**Description of the task**
Only a slice of the listing below is wanted. Retype the lines from the one containing "What depth do you estimate for the sign?" through the one containing "Box every cable you see.", exactly, both ends included.

**Source material**
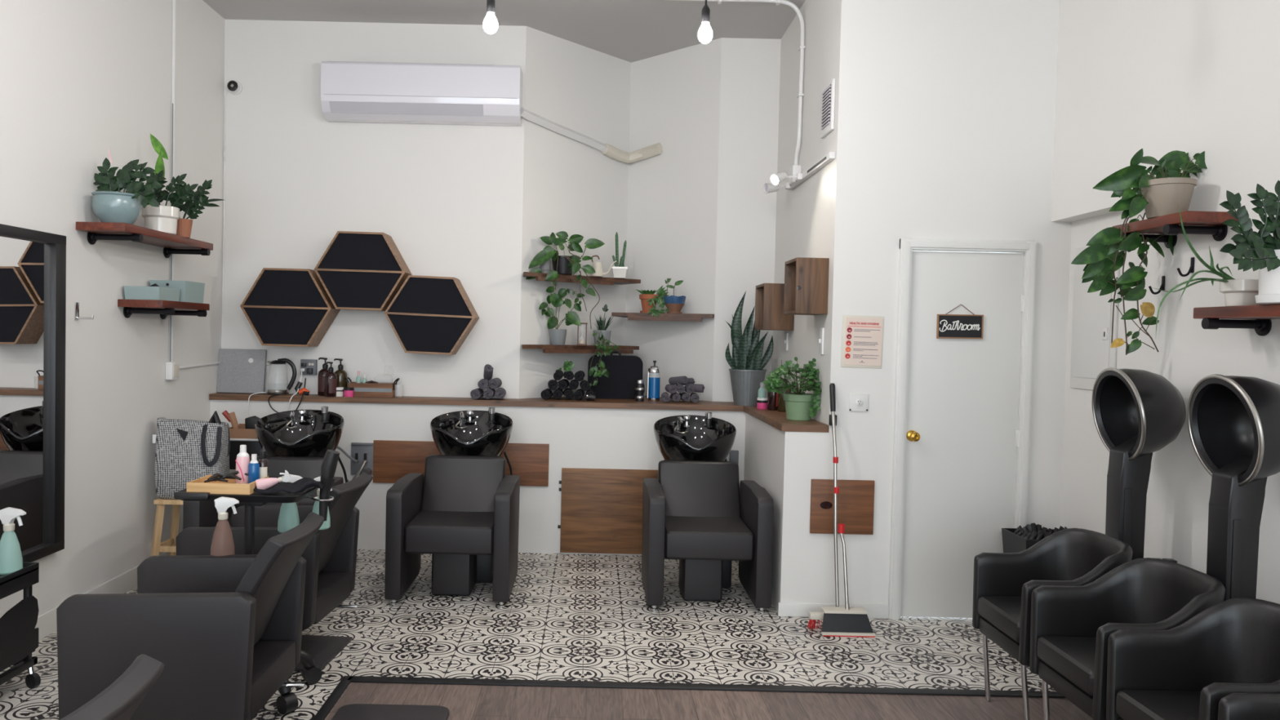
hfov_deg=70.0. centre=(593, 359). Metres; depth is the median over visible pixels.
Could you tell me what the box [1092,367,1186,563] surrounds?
dryer
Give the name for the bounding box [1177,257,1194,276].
coat hook
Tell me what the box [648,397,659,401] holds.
base
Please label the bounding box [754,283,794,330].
wooden crate
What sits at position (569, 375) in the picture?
rolled towel
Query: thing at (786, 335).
light switch
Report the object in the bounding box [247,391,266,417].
cable
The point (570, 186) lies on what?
wall
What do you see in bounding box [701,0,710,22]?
socket
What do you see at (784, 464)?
wall ledge
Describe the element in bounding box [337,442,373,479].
box
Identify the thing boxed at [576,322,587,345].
hourglass
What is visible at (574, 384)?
rolled towel
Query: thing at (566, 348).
shelf
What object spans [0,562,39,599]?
tray
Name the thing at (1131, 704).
seat cushion
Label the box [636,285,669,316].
terracotta pot plant
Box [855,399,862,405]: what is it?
socket
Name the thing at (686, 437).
basin
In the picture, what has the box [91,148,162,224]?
pot plant
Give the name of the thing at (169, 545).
wooden stool
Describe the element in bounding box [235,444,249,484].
squeeze bottle
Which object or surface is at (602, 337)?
pot plant
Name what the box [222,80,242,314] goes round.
security camera
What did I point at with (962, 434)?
door
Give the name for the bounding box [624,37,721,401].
wall
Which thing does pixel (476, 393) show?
rolled towel
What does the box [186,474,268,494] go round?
wooden box
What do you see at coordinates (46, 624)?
baseboard
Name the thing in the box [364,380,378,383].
hair clip
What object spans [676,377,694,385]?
rolled towel
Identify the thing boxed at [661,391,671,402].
rolled towel
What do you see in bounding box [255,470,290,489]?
spray bottle
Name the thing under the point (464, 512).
chair
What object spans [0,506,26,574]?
spray bottle
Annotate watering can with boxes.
[590,255,616,276]
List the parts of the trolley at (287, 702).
post, leg, leg
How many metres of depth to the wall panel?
4.74 m
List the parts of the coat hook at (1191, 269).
plate
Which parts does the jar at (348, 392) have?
lid
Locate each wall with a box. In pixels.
[0,0,225,617]
[221,19,526,398]
[519,26,631,398]
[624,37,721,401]
[712,37,781,401]
[771,0,835,422]
[823,0,1071,604]
[1051,0,1279,604]
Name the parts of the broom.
handle
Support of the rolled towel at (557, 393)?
on the ledge at (777, 420)
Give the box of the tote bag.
[152,410,230,499]
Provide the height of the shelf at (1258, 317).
0.103 m
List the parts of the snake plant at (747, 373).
pot
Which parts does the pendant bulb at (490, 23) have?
bulb
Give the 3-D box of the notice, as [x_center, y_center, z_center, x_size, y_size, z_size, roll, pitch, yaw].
[1.471,-0.100,4.994,0.232,0.290,0.007,2,2,0]
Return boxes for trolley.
[0,562,40,688]
[173,486,321,715]
[229,438,262,469]
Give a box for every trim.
[311,675,351,719]
[347,675,1065,697]
[888,238,1037,619]
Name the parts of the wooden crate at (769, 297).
panel, panel, panel
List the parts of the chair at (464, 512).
armrest, seat, backrest, tap knob, armrest
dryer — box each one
[306,449,339,520]
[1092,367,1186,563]
[1186,373,1279,600]
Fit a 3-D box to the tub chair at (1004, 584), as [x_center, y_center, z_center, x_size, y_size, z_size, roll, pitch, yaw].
[1.877,1.090,3.716,0.482,0.751,0.488,1,2,0]
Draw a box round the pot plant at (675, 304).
[662,278,685,313]
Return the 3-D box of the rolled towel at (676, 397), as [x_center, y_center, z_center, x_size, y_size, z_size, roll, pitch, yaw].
[0.587,0.262,6.545,0.060,0.064,0.189,1,2,0]
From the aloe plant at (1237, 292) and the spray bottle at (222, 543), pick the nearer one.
the aloe plant at (1237, 292)
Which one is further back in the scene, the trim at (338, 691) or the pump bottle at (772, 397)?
the pump bottle at (772, 397)
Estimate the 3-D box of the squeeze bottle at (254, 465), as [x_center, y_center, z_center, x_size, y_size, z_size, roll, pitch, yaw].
[-1.407,0.455,3.780,0.044,0.131,0.044,1,2,0]
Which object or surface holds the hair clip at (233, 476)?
in the wooden box at (198, 485)
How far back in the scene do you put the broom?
4.89 m
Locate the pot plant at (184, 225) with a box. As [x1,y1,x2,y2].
[171,179,222,238]
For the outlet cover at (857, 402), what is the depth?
5.00 m
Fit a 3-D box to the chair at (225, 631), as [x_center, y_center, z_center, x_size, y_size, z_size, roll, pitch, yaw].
[-1.381,0.993,3.265,0.751,0.831,0.584,1,2,0]
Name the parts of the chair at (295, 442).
armrest, seat, backrest, tap knob, armrest
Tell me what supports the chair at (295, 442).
on the floor
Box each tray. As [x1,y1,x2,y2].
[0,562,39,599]
[176,486,318,502]
[234,502,267,506]
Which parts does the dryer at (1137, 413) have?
plate, post
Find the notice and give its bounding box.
[840,315,884,368]
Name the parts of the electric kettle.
lid, power cord, handle
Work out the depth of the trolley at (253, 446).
5.92 m
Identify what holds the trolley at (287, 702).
on the floor
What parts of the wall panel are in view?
panel door
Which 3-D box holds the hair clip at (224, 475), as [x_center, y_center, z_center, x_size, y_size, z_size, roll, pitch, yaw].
[-1.516,0.484,3.756,0.018,0.023,0.092,3,2,38]
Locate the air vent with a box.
[820,78,835,138]
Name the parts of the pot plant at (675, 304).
pot
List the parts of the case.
handle
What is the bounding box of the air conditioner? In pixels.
[320,61,522,126]
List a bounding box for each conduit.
[165,0,284,379]
[673,0,805,164]
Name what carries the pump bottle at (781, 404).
on the ledge at (777, 420)
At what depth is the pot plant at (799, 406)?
5.22 m
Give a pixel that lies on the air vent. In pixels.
(828, 103)
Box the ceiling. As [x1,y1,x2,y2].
[202,0,805,62]
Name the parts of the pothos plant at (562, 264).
pot
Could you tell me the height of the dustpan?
0.550 m
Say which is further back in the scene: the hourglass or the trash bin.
the hourglass
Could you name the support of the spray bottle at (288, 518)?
hanging from the trolley at (287, 702)
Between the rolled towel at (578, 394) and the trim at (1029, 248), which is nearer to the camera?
the trim at (1029, 248)
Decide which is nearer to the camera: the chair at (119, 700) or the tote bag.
the chair at (119, 700)
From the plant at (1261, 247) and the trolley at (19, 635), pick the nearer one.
the plant at (1261, 247)
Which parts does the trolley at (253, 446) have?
frame
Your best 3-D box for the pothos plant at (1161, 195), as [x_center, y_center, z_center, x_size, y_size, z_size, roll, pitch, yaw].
[2.314,-0.452,3.840,0.549,0.865,0.387,1,2,0]
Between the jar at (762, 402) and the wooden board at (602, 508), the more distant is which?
the wooden board at (602, 508)
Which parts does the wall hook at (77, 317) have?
plate
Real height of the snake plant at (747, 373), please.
0.796 m
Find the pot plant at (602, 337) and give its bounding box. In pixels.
[580,303,617,389]
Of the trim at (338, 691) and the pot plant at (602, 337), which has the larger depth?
the pot plant at (602, 337)
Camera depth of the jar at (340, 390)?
6.31 m
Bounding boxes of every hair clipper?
[294,381,310,395]
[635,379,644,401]
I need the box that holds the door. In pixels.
[900,250,1024,617]
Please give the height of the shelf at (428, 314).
0.541 m
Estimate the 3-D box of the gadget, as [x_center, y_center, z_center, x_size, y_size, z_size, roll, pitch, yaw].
[-0.023,0.260,6.430,0.075,0.054,0.052,1,2,0]
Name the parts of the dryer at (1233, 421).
plate, post
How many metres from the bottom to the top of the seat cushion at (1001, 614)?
0.090 m
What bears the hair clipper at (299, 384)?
on the ledge at (777, 420)
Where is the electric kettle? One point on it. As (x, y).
(274, 389)
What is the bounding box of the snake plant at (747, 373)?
[724,291,773,405]
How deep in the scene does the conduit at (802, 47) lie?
5.79 m
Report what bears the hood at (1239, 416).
attached to the dryer at (1233, 421)
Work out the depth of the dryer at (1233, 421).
3.13 m
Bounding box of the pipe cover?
[520,106,662,163]
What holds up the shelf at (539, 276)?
attached to the wall at (570, 186)
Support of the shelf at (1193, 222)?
attached to the wall at (1159, 77)
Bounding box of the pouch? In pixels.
[244,415,260,429]
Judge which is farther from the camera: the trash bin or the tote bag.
the tote bag
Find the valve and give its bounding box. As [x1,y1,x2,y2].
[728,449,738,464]
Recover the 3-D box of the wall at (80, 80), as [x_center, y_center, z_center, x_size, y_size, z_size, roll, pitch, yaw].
[-2.701,-0.425,1.786,0.120,3.690,9.990,1,2,0]
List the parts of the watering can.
spout
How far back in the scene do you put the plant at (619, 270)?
6.83 m
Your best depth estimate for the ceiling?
6.23 m
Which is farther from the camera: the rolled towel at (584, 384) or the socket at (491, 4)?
the rolled towel at (584, 384)
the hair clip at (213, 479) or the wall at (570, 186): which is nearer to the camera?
the hair clip at (213, 479)
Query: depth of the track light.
5.66 m
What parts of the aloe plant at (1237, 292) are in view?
pot
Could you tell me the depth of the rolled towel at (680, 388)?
6.46 m
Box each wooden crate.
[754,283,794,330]
[783,257,829,315]
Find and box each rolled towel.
[470,387,483,399]
[477,378,488,389]
[483,364,493,380]
[483,386,495,399]
[488,377,502,389]
[494,387,506,399]
[540,388,553,399]
[547,379,557,390]
[552,387,563,399]
[553,369,563,380]
[557,378,568,389]
[563,370,573,380]
[563,387,573,399]
[568,379,578,390]
[573,370,585,381]
[573,388,584,399]
[579,380,591,391]
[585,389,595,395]
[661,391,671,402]
[665,384,676,393]
[668,375,688,384]
[670,391,680,401]
[675,384,684,393]
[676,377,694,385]
[679,391,690,401]
[684,383,704,392]
[684,384,694,394]
[690,392,699,403]
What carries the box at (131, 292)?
on the shelf at (163, 308)
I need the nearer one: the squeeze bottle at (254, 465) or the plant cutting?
the squeeze bottle at (254, 465)
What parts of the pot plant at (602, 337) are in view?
pot
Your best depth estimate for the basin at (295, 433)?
5.75 m
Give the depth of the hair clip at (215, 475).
3.70 m
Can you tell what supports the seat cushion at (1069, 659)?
on the tub chair at (1071, 628)
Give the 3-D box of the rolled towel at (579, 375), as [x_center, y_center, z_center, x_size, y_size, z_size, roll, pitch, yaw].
[-0.102,0.114,6.553,0.065,0.070,0.199,1,2,3]
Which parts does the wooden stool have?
leg, rail, rail, seat, leg
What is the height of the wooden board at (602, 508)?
0.588 m
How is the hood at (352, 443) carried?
attached to the box at (362, 453)
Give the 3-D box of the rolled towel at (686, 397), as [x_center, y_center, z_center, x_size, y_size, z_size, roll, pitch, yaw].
[0.652,0.263,6.557,0.064,0.059,0.189,1,2,-3]
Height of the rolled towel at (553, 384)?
0.066 m
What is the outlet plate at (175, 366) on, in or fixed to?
attached to the conduit at (172, 368)
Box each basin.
[254,409,344,457]
[430,410,513,456]
[653,414,736,461]
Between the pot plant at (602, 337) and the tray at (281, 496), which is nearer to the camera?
the tray at (281, 496)
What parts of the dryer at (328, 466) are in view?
dryer handle
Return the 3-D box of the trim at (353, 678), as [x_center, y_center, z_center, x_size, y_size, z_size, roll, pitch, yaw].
[0.689,1.430,3.979,3.520,0.009,0.055,1,2,0]
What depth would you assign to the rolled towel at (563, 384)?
6.45 m
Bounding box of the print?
[853,328,879,361]
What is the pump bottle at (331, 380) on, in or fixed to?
on the ledge at (777, 420)
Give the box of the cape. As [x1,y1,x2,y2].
[253,477,324,493]
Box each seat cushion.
[977,595,1021,643]
[1036,635,1096,696]
[1115,689,1200,719]
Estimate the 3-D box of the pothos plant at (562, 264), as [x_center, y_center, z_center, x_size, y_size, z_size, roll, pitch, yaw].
[-0.205,-0.571,6.538,0.555,0.694,0.277,1,2,0]
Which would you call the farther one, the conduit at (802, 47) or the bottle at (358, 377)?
the bottle at (358, 377)
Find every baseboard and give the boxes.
[35,551,168,640]
[777,602,888,618]
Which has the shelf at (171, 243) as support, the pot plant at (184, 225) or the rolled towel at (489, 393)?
the pot plant at (184, 225)
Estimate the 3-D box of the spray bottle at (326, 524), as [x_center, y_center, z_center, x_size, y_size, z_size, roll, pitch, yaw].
[-1.183,0.620,3.976,0.097,0.225,0.084,1,2,-10]
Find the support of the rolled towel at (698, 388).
on the rolled towel at (695, 397)
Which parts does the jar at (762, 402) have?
lid
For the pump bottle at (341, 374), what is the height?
0.261 m
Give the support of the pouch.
in the cardboard box at (240, 433)
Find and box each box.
[123,285,180,301]
[150,280,204,303]
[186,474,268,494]
[229,423,257,439]
[300,359,317,375]
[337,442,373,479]
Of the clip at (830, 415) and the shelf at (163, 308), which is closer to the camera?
the clip at (830, 415)
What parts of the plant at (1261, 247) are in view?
pot
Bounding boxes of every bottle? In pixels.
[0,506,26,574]
[210,496,239,555]
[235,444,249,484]
[248,453,259,484]
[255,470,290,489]
[257,444,268,479]
[277,474,302,533]
[311,475,332,529]
[317,357,328,395]
[324,361,337,396]
[333,358,347,387]
[355,370,360,382]
[757,386,765,397]
[767,371,777,410]
[777,375,791,412]
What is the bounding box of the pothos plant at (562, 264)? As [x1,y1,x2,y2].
[525,231,604,328]
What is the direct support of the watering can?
on the shelf at (539, 276)
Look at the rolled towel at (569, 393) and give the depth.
6.46 m
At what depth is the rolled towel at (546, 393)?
6.44 m
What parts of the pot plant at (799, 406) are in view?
pot
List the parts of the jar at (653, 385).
lid
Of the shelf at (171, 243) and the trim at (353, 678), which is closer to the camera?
the trim at (353, 678)
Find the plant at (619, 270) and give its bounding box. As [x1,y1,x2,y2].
[611,231,627,278]
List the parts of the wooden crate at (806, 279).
panel, panel, panel
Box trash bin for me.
[1001,523,1066,552]
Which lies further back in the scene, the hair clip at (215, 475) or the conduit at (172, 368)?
the conduit at (172, 368)
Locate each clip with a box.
[204,476,227,482]
[207,473,223,479]
[213,474,235,481]
[225,473,241,479]
[226,471,248,475]
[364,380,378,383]
[828,414,836,425]
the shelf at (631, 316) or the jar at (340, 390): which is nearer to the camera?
the jar at (340, 390)
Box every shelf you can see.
[75,221,213,257]
[117,298,209,319]
[240,267,340,346]
[314,231,412,311]
[384,275,479,355]
[521,344,639,353]
[523,271,640,284]
[611,312,714,321]
[1112,210,1238,248]
[1193,303,1279,336]
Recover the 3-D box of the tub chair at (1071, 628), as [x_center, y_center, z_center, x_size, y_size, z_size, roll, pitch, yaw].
[1.877,1.105,3.196,0.482,0.751,0.488,1,2,0]
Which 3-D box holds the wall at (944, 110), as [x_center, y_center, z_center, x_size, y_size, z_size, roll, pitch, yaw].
[2.015,-0.412,5.049,1.410,3.690,0.120,1,2,0]
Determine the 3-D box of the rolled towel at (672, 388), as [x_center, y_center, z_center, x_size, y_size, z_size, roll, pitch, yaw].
[0.553,0.206,6.532,0.062,0.059,0.189,1,2,-3]
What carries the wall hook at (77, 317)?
attached to the wall at (80, 80)
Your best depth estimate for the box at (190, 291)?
5.42 m
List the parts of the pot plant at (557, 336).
pot
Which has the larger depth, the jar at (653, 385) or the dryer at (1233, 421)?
the jar at (653, 385)
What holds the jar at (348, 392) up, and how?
on the ledge at (777, 420)
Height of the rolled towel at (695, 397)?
0.064 m
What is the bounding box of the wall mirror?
[0,223,66,562]
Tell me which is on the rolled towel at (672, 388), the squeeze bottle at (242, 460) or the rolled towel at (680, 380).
the rolled towel at (680, 380)
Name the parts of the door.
knob
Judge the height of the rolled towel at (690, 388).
0.063 m
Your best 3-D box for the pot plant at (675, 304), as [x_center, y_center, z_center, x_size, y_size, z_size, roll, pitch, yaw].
[0.594,-0.471,6.689,0.166,0.260,0.166,0,2,-45]
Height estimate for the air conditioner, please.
0.373 m
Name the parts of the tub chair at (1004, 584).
leg, seat, leg
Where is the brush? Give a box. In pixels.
[222,410,238,428]
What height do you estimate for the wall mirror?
1.545 m
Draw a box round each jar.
[336,386,343,396]
[343,386,354,396]
[539,258,551,273]
[647,360,660,401]
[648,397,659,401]
[756,397,767,408]
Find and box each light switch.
[784,333,788,351]
[818,328,824,354]
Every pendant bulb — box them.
[483,0,497,34]
[697,0,712,43]
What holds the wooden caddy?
on the ledge at (777, 420)
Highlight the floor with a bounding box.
[0,549,1093,719]
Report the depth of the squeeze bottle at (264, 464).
3.80 m
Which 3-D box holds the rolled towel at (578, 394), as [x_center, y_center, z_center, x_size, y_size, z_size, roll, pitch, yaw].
[-0.105,0.248,6.533,0.066,0.071,0.199,1,2,3]
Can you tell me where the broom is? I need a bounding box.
[807,382,839,630]
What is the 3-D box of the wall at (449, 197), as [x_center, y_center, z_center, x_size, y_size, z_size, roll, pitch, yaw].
[-1.577,-0.534,6.539,2.123,3.690,0.120,1,2,0]
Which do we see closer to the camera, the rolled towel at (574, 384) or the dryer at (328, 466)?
the dryer at (328, 466)
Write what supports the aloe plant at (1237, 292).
on the shelf at (1258, 317)
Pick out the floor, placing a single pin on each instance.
(565, 616)
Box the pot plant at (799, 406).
[763,356,822,421]
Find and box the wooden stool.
[150,497,183,556]
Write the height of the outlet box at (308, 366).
0.110 m
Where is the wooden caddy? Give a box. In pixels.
[345,377,399,397]
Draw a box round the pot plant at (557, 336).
[538,288,585,345]
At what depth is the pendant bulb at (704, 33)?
3.75 m
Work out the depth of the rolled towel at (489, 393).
6.31 m
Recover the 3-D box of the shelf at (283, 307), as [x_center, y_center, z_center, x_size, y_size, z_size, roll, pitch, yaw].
[-2.111,-0.364,6.365,0.624,0.534,0.235,1,2,0]
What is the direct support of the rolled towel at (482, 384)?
on the rolled towel at (476, 393)
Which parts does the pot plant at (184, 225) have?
pot
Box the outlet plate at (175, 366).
[173,364,178,377]
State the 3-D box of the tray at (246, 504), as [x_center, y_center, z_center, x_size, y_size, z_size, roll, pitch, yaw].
[-1.418,0.576,3.764,0.140,0.034,0.100,1,2,0]
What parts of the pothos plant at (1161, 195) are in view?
pot
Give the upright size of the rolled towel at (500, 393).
0.068 m
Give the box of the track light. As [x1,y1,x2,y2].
[763,151,835,193]
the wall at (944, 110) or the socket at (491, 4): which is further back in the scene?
the wall at (944, 110)
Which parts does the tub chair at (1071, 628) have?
leg, seat
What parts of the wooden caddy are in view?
handle
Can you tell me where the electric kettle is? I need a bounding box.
[266,358,306,413]
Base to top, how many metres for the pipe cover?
0.232 m
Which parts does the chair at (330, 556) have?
armrest, armrest, plate, backrest, pump lever
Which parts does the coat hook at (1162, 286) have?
plate
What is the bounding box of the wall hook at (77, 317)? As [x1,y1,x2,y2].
[74,302,93,319]
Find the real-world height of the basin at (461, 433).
0.348 m
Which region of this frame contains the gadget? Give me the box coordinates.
[585,393,595,400]
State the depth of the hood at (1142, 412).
3.71 m
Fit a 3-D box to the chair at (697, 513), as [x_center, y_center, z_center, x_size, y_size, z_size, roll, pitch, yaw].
[0.649,0.874,5.663,0.690,1.025,1.273,1,2,0]
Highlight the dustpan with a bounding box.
[821,523,875,637]
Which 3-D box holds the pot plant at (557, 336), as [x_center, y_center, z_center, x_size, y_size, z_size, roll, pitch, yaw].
[-0.232,-0.312,6.586,0.332,0.408,0.156,1,2,0]
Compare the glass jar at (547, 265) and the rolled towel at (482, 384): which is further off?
the glass jar at (547, 265)
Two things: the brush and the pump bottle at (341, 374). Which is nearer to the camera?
the brush
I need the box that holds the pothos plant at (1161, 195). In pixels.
[1071,148,1207,355]
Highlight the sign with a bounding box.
[936,303,983,338]
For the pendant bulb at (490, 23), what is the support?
hanging from the ceiling
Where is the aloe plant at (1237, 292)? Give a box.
[1151,204,1258,339]
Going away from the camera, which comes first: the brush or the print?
the print
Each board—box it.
[216,348,266,393]
[373,440,549,486]
[557,467,657,554]
[809,479,875,534]
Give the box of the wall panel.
[1070,245,1120,390]
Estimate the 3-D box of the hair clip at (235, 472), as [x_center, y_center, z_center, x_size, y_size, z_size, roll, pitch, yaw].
[-1.466,0.466,3.765,0.092,0.023,0.018,1,2,0]
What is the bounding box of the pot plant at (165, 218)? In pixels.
[125,133,198,235]
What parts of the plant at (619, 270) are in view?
pot
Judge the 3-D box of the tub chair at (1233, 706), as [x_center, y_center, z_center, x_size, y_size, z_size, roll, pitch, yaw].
[1.876,1.134,2.171,0.482,0.751,0.488,1,2,0]
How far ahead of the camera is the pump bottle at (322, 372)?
6.37 m
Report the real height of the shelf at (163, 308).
0.103 m
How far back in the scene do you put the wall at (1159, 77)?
3.92 m
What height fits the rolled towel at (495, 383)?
0.070 m
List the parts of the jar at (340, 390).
lid
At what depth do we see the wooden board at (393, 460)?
6.31 m
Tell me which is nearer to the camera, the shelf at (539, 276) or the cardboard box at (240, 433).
the cardboard box at (240, 433)
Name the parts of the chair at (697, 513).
armrest, tap knob, backrest, seat, armrest
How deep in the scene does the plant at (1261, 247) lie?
3.03 m
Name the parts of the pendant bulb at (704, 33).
bulb
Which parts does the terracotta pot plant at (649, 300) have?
pot
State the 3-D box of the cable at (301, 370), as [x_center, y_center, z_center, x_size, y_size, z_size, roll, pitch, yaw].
[-2.073,0.240,6.353,0.049,0.342,0.170,2,2,23]
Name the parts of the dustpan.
handle
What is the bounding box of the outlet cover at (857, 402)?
[848,393,868,411]
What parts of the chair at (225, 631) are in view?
armrest, armrest, backrest, pump lever
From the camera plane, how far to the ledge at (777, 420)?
6.30 m
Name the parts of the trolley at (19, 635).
frame, post
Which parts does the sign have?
frame
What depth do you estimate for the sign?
4.99 m
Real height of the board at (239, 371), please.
0.310 m
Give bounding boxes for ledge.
[208,392,828,432]
[209,400,828,612]
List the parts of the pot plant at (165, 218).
pot
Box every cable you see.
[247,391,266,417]
[285,369,302,411]
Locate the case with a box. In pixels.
[587,350,643,399]
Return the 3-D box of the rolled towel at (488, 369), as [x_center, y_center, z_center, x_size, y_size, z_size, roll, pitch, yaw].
[-0.734,0.086,6.362,0.064,0.119,0.157,1,2,-9]
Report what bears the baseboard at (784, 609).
attached to the wall at (944, 110)
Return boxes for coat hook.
[1148,275,1164,294]
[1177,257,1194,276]
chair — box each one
[56,511,324,719]
[60,653,164,719]
[176,472,373,671]
[182,406,348,529]
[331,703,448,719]
[384,407,519,608]
[641,412,773,613]
[972,528,1133,719]
[1029,557,1225,719]
[1106,597,1279,719]
[1217,693,1279,719]
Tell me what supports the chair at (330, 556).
on the floor
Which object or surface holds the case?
on the ledge at (777, 420)
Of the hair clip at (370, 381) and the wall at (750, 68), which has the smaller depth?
the hair clip at (370, 381)
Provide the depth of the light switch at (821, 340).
5.16 m
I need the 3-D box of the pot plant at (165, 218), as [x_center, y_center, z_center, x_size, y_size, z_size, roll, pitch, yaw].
[-2.456,-1.002,5.174,0.404,0.573,0.199,2,2,16]
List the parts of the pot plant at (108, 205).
spent flower, pot
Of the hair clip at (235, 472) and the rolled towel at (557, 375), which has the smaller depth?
the hair clip at (235, 472)
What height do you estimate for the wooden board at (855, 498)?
0.298 m
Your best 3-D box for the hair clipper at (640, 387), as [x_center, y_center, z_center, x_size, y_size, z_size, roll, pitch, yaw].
[0.330,0.217,6.508,0.074,0.155,0.074,1,2,0]
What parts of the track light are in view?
lamp glass, lamp glass, arm
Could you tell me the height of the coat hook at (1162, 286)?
0.082 m
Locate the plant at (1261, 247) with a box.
[1218,180,1279,304]
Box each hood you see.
[351,442,373,444]
[1100,368,1186,457]
[1198,375,1279,482]
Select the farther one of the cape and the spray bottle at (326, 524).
the spray bottle at (326, 524)
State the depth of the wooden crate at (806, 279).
5.09 m
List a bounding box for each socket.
[486,0,495,13]
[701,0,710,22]
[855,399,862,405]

**Output of the exercise**
What depth do you estimate for the sign?
4.99 m
Real height of the board at (239, 371), please.
0.310 m
Give bounding boxes for ledge.
[208,392,828,432]
[209,400,828,612]
List the parts of the pot plant at (165, 218).
pot
Box every cable you see.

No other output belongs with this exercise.